- REQUIRED WORK
Below are some records; find each line that carries the word "rail" and copy it.

- SOURCE DATA

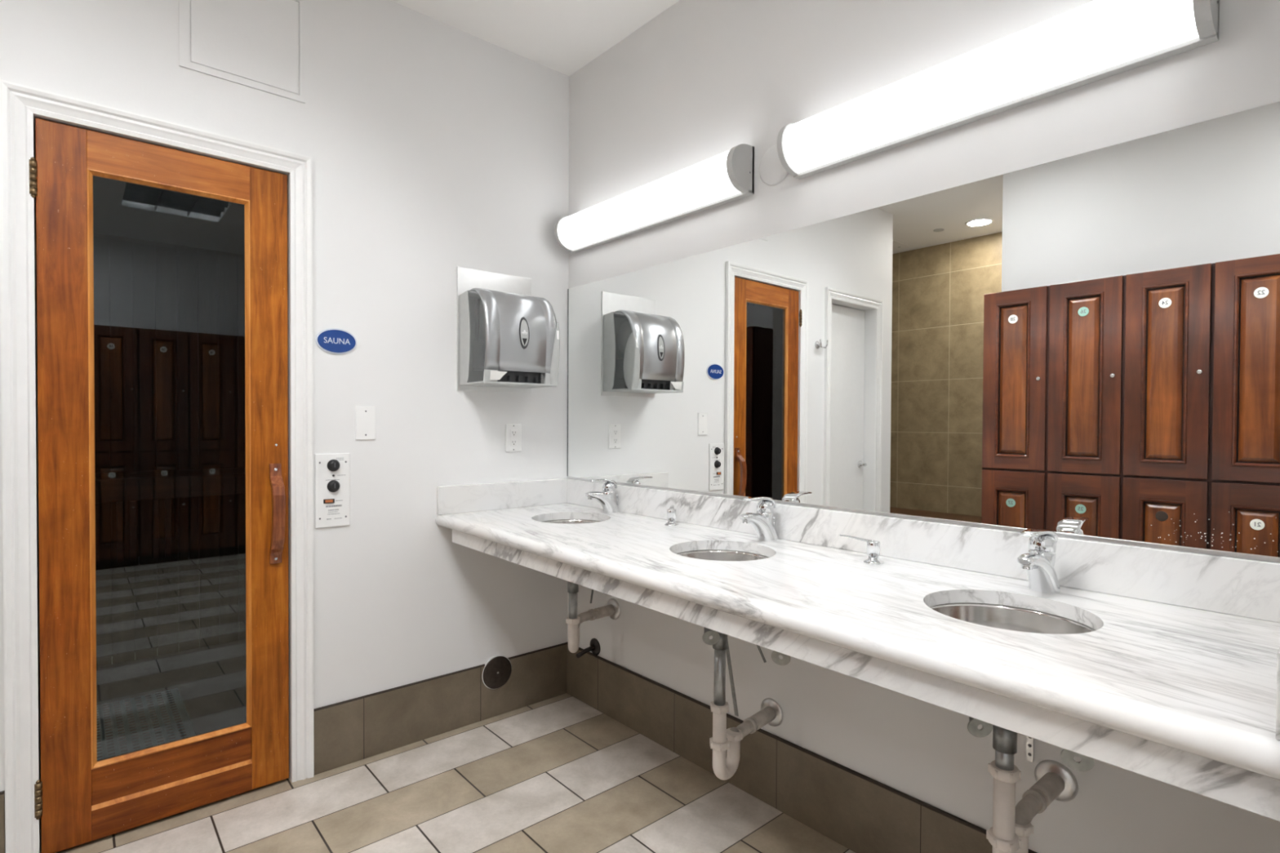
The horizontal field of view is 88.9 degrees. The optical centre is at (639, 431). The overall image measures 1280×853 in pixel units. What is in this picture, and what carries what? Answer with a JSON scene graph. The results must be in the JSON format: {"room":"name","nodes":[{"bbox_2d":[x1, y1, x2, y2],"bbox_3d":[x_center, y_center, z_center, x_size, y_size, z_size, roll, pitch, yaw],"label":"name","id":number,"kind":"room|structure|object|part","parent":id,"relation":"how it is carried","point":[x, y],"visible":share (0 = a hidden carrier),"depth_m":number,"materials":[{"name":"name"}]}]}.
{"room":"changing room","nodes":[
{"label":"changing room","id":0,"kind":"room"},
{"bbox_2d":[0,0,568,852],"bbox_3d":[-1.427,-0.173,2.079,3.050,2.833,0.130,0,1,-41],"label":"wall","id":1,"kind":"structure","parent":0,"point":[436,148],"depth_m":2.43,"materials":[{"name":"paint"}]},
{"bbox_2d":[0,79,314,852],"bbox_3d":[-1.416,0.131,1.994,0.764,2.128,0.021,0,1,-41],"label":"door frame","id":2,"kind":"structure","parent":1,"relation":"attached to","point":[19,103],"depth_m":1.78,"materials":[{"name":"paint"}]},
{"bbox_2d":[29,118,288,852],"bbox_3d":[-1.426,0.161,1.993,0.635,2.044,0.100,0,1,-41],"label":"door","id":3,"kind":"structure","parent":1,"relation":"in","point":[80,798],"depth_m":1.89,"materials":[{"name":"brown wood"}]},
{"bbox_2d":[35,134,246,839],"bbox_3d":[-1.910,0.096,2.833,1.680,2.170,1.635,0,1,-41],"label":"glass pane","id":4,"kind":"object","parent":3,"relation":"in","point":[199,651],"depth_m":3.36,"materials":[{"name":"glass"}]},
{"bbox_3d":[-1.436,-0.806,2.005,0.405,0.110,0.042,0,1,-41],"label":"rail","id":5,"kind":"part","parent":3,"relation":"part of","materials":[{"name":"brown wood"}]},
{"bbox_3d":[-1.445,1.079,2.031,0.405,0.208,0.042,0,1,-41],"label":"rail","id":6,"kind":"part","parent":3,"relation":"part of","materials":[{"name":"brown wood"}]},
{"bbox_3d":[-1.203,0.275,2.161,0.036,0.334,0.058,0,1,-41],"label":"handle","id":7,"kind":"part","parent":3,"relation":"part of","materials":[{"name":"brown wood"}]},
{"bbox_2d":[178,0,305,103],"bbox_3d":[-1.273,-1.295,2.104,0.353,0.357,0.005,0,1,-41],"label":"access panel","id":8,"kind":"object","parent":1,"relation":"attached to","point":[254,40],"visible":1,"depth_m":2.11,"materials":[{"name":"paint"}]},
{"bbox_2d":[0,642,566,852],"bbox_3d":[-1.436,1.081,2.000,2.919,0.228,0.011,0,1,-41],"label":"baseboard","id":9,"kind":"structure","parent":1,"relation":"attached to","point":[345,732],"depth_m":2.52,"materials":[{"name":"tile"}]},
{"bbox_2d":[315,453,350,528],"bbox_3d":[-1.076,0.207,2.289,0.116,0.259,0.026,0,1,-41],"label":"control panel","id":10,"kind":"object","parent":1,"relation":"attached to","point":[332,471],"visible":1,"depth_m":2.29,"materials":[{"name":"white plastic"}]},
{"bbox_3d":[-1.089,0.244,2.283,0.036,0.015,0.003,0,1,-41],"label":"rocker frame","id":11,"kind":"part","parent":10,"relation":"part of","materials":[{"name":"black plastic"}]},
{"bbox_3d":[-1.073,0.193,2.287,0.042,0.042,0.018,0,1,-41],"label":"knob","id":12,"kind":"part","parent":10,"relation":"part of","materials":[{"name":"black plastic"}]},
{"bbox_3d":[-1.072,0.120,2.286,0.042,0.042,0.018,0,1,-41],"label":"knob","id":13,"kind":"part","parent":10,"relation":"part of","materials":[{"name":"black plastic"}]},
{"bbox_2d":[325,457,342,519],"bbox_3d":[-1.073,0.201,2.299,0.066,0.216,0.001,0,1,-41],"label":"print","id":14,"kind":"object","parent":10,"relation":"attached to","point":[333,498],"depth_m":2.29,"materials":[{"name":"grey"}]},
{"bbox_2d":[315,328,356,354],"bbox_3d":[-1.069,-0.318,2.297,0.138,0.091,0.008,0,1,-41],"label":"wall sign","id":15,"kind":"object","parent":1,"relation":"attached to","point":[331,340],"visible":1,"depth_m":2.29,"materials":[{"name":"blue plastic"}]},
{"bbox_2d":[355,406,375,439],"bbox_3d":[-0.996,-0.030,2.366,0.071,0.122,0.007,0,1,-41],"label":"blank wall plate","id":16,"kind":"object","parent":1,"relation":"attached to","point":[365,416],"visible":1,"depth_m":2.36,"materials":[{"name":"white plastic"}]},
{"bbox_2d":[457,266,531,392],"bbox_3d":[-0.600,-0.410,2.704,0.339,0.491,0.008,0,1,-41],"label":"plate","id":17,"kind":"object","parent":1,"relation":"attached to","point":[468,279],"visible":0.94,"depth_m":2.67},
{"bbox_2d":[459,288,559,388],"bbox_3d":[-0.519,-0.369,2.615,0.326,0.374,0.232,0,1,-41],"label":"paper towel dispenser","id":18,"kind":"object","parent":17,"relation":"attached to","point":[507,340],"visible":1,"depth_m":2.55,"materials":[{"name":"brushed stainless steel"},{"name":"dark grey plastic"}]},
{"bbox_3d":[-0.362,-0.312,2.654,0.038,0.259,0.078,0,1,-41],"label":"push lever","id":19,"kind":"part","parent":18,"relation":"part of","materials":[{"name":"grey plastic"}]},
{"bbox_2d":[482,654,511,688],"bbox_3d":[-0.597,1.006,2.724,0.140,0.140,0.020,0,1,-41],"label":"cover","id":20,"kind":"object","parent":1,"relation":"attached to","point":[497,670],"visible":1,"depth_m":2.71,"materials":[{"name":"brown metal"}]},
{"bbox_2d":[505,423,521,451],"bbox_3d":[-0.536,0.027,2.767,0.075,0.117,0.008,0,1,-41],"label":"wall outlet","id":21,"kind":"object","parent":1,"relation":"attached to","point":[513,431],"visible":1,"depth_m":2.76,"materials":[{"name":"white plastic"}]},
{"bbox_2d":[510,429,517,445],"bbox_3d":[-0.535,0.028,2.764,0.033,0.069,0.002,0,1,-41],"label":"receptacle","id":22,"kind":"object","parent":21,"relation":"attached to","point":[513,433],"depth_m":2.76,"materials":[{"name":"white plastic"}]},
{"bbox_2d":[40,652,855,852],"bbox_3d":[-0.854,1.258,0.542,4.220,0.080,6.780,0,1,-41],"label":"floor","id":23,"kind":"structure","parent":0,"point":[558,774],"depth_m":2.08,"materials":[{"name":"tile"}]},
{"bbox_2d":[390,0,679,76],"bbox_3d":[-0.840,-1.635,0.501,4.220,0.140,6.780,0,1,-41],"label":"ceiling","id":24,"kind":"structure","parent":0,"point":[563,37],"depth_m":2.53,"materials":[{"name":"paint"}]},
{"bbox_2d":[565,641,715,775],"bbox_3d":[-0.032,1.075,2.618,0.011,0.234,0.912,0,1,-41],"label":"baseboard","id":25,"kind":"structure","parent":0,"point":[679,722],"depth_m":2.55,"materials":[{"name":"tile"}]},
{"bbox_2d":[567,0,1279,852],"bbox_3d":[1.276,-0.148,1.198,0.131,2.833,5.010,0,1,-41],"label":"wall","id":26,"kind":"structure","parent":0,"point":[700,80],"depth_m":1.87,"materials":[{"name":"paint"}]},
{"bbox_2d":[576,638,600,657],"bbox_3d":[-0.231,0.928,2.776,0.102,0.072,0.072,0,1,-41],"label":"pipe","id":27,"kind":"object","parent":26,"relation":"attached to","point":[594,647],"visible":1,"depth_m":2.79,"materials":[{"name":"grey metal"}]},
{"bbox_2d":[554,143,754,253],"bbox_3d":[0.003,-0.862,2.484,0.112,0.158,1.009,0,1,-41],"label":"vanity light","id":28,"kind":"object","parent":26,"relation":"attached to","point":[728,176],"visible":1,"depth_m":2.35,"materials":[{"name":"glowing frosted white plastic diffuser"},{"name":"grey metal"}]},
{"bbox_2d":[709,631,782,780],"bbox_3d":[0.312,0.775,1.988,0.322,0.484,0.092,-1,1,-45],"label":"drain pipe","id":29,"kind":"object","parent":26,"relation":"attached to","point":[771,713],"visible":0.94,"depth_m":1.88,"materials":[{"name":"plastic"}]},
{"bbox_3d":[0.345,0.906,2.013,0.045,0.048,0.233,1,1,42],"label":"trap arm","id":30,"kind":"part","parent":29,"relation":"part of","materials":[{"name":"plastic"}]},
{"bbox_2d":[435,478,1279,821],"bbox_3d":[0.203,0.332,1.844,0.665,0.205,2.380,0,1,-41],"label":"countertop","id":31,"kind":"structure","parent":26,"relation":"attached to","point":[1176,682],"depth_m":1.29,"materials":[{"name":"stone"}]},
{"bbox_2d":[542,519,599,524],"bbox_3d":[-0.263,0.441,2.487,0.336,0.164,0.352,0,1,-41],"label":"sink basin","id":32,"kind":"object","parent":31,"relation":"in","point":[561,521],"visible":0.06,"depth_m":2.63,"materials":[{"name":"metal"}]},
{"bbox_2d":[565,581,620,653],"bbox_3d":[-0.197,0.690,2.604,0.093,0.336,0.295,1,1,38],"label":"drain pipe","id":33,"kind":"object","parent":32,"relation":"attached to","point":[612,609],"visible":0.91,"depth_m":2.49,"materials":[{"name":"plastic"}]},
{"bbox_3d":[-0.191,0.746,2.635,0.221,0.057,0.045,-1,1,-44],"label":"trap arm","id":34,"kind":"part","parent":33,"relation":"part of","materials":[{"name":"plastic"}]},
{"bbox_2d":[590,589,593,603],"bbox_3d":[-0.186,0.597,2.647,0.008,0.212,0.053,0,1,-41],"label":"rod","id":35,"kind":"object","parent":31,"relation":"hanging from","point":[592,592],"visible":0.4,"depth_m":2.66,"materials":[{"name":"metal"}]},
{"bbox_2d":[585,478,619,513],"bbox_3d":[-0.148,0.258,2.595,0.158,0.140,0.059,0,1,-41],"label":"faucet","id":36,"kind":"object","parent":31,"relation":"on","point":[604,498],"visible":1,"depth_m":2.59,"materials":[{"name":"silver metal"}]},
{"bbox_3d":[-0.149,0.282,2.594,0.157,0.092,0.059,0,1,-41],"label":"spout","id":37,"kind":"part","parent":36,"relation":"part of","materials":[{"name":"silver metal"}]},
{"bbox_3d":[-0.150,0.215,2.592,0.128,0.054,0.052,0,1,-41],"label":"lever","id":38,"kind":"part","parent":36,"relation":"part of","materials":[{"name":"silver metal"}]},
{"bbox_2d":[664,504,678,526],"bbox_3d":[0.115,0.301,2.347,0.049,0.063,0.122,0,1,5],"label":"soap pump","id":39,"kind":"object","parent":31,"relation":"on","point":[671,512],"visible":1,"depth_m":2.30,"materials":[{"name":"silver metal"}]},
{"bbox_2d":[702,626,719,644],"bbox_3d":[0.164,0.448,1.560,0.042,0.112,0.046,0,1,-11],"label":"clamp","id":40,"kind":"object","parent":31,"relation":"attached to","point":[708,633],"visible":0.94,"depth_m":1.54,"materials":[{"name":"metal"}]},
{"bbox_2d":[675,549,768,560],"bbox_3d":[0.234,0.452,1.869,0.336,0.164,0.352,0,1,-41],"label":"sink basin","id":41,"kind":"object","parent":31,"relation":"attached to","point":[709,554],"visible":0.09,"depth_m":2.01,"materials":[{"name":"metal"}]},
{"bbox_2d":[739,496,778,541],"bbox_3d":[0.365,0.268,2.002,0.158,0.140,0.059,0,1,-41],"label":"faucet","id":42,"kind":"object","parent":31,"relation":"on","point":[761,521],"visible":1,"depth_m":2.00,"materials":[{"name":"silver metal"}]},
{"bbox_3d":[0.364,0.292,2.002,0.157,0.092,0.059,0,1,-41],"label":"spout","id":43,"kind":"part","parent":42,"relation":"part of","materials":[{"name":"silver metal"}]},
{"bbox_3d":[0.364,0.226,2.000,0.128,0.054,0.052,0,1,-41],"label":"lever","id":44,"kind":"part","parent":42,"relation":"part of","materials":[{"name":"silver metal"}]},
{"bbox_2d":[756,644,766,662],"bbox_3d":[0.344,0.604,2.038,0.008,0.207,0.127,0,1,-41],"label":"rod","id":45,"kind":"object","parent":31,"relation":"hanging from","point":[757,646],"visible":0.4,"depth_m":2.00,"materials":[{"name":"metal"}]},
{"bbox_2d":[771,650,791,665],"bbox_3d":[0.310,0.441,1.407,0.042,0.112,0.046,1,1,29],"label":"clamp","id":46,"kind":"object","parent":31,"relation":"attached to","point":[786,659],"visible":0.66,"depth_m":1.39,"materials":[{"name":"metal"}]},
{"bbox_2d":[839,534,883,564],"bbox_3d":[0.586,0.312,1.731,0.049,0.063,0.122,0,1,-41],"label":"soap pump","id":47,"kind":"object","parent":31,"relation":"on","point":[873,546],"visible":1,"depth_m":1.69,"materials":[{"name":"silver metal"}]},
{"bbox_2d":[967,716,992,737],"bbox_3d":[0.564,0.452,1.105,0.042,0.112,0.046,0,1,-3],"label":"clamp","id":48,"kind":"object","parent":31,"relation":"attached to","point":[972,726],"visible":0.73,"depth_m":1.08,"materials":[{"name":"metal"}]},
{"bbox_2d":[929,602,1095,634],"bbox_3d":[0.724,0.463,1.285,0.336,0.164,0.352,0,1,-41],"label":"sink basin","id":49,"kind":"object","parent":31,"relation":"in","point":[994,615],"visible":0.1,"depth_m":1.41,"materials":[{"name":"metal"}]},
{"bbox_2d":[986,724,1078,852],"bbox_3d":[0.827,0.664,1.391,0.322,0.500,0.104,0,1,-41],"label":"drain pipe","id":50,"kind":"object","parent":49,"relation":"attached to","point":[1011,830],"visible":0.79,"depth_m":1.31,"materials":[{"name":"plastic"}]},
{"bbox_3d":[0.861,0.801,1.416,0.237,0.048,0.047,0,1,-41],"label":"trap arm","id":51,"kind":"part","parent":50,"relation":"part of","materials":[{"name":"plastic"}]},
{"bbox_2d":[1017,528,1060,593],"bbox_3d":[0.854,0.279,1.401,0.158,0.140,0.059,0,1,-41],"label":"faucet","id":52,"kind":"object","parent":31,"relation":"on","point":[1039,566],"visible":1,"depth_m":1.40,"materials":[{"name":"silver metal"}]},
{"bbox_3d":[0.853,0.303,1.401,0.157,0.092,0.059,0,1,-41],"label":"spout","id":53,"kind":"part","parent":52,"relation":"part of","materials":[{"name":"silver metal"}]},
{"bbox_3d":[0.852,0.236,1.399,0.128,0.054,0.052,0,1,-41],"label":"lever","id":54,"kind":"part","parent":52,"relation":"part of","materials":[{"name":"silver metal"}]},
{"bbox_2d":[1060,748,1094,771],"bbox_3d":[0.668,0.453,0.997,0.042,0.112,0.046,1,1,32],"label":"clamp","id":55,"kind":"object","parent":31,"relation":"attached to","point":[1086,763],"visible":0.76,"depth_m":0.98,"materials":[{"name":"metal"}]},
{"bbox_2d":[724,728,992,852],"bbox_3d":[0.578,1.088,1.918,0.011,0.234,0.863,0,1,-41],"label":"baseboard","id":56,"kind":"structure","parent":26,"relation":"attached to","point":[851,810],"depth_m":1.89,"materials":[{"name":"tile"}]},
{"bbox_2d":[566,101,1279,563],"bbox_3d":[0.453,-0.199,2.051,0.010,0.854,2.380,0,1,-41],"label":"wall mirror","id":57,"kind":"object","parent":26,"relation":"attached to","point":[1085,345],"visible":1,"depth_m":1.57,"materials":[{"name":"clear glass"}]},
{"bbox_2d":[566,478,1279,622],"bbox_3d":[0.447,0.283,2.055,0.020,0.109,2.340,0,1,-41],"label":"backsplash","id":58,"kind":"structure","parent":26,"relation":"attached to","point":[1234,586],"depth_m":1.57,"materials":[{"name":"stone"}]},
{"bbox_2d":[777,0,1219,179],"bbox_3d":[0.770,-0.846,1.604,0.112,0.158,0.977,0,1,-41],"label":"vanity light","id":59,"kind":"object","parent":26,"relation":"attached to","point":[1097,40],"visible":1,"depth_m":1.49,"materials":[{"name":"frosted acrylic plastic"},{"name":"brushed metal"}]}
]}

- TASK RESULT
{"bbox_3d":[-1.436,-0.806,2.005,0.405,0.110,0.042,0,1,-41],"label":"rail","id":5,"kind":"part","parent":3,"relation":"part of","materials":[{"name":"brown wood"}]},
{"bbox_3d":[-1.445,1.079,2.031,0.405,0.208,0.042,0,1,-41],"label":"rail","id":6,"kind":"part","parent":3,"relation":"part of","materials":[{"name":"brown wood"}]},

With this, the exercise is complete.